#### What the task asks
Whenever a line below includes the word "steal", copy that line.

+-------+

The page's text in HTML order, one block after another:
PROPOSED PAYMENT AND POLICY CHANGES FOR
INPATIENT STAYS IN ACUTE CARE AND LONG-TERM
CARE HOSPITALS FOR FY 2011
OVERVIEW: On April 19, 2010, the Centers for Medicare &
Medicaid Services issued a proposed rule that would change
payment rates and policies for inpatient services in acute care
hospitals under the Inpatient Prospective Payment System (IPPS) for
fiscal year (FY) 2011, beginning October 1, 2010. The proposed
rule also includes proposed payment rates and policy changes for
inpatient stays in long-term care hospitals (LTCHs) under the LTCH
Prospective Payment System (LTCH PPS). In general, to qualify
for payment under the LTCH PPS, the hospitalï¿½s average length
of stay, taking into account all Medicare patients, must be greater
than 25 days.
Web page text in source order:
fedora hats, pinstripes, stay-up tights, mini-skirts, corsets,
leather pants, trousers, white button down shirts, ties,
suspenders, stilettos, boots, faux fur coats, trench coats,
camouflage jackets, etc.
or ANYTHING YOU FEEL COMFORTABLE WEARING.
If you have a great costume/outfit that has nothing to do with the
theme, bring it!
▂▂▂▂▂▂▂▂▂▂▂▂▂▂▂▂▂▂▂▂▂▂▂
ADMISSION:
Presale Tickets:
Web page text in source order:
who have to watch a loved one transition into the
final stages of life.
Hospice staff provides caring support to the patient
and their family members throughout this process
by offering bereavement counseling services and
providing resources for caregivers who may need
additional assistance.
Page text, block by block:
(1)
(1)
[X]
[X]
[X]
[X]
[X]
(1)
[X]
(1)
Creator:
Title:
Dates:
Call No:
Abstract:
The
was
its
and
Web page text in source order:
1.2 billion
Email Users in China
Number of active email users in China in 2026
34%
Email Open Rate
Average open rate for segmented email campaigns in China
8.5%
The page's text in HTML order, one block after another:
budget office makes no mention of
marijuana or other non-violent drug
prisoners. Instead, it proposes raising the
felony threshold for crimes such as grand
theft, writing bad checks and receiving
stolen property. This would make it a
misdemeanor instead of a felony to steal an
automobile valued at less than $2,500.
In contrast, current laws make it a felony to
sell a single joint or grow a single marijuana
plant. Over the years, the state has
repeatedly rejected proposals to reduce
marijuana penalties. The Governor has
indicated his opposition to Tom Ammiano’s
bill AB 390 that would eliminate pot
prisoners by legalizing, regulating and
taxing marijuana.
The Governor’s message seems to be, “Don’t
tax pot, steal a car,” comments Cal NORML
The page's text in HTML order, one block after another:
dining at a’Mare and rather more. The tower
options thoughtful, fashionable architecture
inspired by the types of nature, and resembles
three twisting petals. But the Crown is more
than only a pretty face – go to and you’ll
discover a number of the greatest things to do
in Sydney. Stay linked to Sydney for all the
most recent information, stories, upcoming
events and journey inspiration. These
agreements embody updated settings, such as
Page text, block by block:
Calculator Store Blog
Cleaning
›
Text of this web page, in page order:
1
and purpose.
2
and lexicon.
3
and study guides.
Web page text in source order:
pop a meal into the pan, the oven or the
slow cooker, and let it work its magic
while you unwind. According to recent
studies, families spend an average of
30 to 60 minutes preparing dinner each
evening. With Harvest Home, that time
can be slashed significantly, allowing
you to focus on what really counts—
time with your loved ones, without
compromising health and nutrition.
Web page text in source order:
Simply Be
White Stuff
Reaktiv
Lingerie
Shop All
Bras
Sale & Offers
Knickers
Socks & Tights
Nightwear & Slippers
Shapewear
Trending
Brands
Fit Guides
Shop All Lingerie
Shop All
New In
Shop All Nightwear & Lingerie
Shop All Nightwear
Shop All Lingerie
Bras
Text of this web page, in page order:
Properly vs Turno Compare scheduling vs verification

+-------+

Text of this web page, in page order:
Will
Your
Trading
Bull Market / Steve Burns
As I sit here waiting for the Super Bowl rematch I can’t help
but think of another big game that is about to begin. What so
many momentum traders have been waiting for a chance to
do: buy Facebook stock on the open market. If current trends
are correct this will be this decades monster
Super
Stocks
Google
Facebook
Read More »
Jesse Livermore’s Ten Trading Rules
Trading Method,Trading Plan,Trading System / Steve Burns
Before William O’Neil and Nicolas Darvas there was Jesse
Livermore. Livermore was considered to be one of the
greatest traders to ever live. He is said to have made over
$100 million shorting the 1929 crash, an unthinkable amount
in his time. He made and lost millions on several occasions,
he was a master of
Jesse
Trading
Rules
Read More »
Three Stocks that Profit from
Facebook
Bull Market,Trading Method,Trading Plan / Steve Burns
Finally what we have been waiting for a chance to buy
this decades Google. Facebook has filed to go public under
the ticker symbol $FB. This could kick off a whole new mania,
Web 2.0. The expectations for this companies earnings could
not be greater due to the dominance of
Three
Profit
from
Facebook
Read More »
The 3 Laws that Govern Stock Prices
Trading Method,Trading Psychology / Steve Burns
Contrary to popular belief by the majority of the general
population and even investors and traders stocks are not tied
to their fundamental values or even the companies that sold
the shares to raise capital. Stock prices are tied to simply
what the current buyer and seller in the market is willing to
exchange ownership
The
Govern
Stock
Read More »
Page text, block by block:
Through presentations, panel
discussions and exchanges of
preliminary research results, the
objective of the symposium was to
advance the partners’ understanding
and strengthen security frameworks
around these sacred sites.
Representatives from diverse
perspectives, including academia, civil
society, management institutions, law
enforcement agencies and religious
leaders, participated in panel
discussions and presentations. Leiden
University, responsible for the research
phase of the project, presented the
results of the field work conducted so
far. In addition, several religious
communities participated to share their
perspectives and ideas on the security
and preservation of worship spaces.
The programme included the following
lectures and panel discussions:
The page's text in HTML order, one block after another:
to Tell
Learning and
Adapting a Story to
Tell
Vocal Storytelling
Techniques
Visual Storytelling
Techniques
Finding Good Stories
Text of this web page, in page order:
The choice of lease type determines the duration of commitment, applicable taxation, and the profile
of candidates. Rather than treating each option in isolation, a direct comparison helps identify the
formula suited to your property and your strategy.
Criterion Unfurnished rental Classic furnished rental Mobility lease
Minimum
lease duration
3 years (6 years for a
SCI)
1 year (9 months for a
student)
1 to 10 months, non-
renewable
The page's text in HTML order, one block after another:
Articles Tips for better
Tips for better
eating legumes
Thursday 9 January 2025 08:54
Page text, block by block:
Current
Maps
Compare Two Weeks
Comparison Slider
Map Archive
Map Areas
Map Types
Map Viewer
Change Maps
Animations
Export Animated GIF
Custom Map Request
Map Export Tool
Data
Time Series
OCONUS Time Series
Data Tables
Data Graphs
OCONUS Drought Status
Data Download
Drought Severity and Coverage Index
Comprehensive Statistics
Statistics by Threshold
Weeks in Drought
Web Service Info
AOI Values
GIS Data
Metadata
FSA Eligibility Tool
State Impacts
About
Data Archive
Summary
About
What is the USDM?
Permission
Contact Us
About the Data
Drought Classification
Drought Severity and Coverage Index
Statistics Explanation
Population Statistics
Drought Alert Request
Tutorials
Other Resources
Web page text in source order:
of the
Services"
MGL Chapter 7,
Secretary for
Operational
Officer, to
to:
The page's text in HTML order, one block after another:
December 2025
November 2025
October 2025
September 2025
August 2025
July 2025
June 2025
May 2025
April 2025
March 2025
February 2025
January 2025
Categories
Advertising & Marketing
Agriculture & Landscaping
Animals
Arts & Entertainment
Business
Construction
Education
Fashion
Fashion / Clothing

+-------+

#### Problem solution
misdemeanor instead of a felony to steal an
tax pot, steal a car,” comments Cal NORML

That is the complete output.